### Problem statement:
Everything from the line with "key - The key to look for. (9, 127, 101, 138)" down to the line with "O site é uma" below must be printed exactly, those two lines included. Exclude pictures.

=== Data extracts ===

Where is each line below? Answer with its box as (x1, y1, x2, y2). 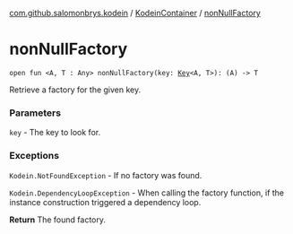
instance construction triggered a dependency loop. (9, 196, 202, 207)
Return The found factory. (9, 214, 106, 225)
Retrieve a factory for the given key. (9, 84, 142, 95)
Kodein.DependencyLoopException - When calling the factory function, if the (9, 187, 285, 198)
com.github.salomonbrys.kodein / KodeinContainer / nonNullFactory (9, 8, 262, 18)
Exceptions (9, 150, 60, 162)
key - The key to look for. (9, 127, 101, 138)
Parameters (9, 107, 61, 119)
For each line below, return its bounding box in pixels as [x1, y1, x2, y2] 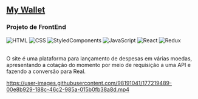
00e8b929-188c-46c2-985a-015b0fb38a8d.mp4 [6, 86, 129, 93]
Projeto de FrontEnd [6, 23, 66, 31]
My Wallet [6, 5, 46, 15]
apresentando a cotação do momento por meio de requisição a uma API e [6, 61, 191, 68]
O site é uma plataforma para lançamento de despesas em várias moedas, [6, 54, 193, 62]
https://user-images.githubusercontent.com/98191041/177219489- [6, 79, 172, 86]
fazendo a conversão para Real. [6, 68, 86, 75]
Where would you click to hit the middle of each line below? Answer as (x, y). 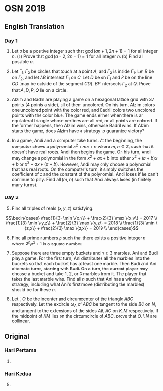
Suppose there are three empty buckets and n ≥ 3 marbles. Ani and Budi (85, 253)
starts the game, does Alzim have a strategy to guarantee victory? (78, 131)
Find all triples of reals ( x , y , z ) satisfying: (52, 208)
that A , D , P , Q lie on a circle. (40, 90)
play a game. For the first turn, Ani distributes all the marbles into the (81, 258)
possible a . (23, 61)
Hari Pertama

===
=== Data extracts ===

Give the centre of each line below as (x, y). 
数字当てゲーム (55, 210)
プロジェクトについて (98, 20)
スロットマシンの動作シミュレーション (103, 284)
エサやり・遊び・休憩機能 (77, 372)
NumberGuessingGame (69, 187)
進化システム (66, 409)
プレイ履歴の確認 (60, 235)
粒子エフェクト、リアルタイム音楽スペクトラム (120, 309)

===
=== Data extracts ===

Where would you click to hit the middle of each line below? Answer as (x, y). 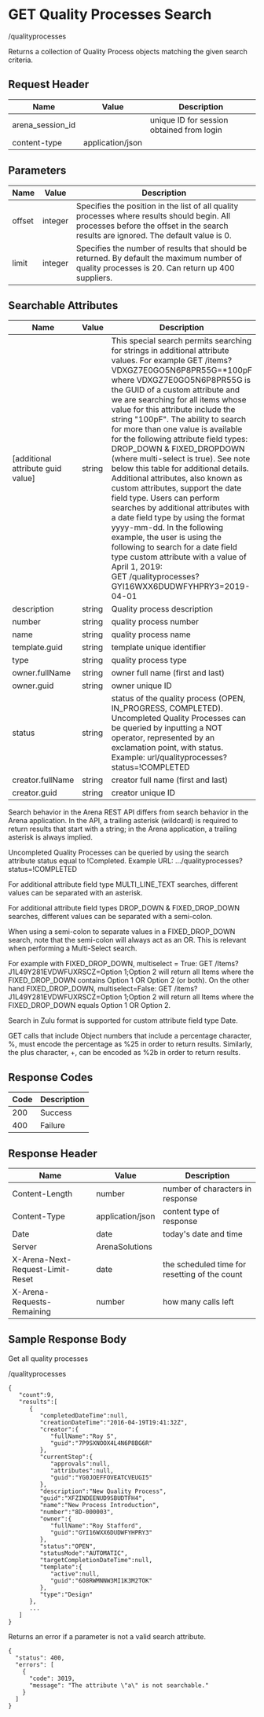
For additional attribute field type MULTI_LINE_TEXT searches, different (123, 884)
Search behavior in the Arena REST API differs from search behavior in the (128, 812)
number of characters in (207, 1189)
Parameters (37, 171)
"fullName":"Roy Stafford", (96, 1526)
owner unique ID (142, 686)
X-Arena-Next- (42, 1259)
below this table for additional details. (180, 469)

===

### Written solution:
key - The key to look for. (9, 127, 101, 138)
Parameters (9, 107, 61, 119)
For each line below, return its bounding box in pixels as [x1, y1, x2, y2] 
00e8b929-188c-46c2-985a-015b0fb38a8d.mp4 [6, 86, 129, 93]
Projeto de FrontEnd [6, 23, 66, 31]
My Wallet [6, 5, 46, 15]
apresentando a cotação do momento por meio de requisição a uma API e [6, 61, 191, 68]
O site é uma plataforma para lançamento de despesas em várias moedas, [6, 54, 193, 62]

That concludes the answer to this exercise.